Alves rechazó la condición de víctima pero demandó que la denuncia de este incidente debe servir para se termine el racismo en el deporte.

 29 abril, 2014

Madrid

El defensa brasileño del Barcelona Dani Alves (der.) pelea un balón con el centrocampista del Villarreal Manu Trigueros, en el partido del domingo.
El defensa brasileño del Barcelona Dani Alves (der.) pelea un balón con el centrocampista del Villarreal Manu Trigueros, en el partido del domingo.

El lateral brasileño del Barcelona Dani Alves, al que un aficionado del Villarreal arrojó un banano durante el encuentro disputado entre ambos conjuntos en el estadio de El Madrigal, deseó que la repercusión de este incidente racista sirva para poner fin a este tipo de actitudes.

En una entrevista concedida al Jornal Nacional de Globo Esporte, Alves rechazó la condición de víctima pero demandó que la denuncia de este incidente sirva para poner fin a este tipo de actitudes.

"Espero que toda la repercusión, que comenzó como una broma sin preocupaciones, dé resultado", comentó el defensor brasileño sobre su decisión de comerse la fruta lanzada por un socio del Villarreal, al que el club español prohibió de por vida volver a entrar en el estadio de El Madrigal.

"Me alegro de estar en condiciones de contribuir de alguna manera a la mejora del mundo", agregó Alves. "Estamos en el siglo XXI, el mundo ha evolucionado y tenemos que evolucionar con él. No podemos seguir detrás de la evolución", reclamó.

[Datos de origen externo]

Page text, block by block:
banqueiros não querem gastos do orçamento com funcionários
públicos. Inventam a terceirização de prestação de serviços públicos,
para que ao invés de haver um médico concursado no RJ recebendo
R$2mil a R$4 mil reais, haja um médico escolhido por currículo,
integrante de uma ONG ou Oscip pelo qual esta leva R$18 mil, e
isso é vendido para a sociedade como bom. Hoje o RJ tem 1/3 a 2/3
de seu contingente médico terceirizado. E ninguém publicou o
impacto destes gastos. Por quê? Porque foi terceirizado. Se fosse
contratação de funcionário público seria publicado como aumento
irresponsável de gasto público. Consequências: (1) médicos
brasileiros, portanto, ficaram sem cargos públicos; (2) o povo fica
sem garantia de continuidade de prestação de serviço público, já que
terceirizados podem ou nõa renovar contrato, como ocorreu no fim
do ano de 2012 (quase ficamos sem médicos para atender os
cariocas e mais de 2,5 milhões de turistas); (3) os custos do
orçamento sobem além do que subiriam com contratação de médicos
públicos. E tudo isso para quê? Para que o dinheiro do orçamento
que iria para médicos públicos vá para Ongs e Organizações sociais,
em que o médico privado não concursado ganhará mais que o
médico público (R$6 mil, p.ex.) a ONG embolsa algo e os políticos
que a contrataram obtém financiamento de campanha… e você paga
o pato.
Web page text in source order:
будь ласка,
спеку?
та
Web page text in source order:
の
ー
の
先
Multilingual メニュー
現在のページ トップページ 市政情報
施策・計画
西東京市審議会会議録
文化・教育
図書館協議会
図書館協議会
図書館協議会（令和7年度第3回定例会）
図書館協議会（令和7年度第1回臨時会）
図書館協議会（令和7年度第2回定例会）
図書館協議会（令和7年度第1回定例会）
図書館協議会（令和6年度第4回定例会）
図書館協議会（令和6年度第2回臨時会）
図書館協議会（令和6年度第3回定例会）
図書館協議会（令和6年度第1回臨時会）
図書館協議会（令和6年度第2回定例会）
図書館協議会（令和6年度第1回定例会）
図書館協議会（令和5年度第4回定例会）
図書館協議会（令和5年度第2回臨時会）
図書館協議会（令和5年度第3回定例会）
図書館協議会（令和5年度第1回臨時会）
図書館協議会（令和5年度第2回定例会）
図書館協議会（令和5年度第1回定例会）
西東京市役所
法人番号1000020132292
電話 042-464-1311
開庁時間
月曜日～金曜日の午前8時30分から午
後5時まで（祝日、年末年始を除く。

Su compatriota y compañero de equipo Neymar Jr, quien "ya había pasado por eso en un partido", recordó Alves, inició una campaña de denuncia en las redes sociales que fue respaldada por otros futbolistas, artistas, políticos y ciudadanos anónimos.

El secretario general de las Naciones Unidas, el surcoreano Ban Ki-moon; la presidenta brasileña, Dilma Rousseff; y el presidente de la FIFA, el suizo Joseph Blatter, son algunas de las personalidades que se unieron en un grito unánime contra el racismo.